__Exercise details__
The string "baseline" may appear in lines of the data; report how many lines contain it, with no other output.

__Input data__
___

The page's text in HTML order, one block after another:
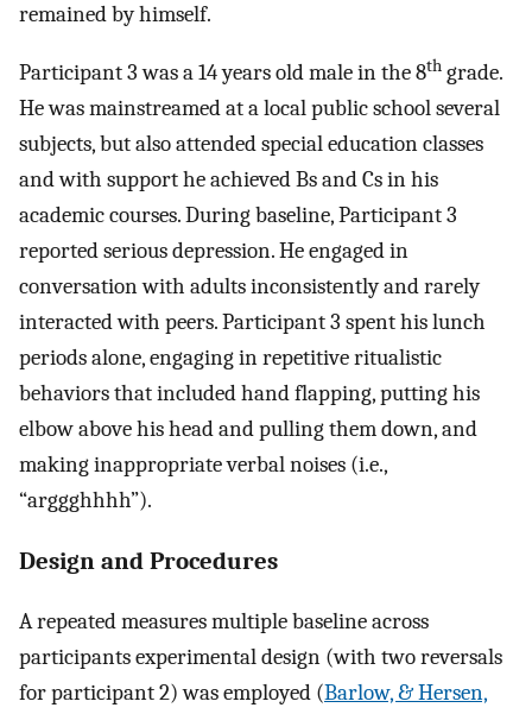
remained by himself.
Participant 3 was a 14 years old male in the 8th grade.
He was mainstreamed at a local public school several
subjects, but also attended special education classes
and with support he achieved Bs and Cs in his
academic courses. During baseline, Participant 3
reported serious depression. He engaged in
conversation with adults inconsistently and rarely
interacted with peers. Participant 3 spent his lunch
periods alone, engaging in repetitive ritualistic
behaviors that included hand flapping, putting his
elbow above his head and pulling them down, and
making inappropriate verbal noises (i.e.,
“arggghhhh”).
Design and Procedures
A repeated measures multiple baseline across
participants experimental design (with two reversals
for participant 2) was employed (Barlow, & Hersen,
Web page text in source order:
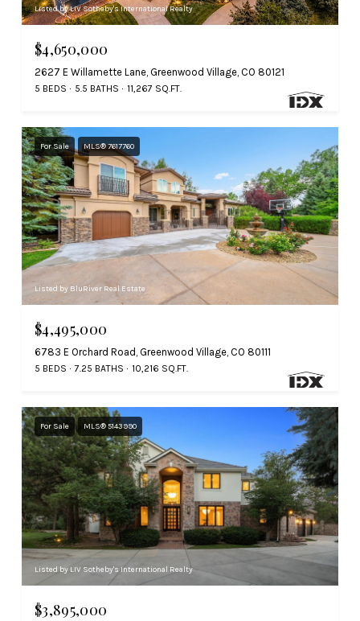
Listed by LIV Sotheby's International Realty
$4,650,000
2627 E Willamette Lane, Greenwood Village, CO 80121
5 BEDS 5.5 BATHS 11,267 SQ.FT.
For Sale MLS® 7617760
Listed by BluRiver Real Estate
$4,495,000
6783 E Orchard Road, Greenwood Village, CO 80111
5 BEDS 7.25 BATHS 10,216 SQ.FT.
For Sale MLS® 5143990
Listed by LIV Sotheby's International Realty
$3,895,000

___

__Task result__
2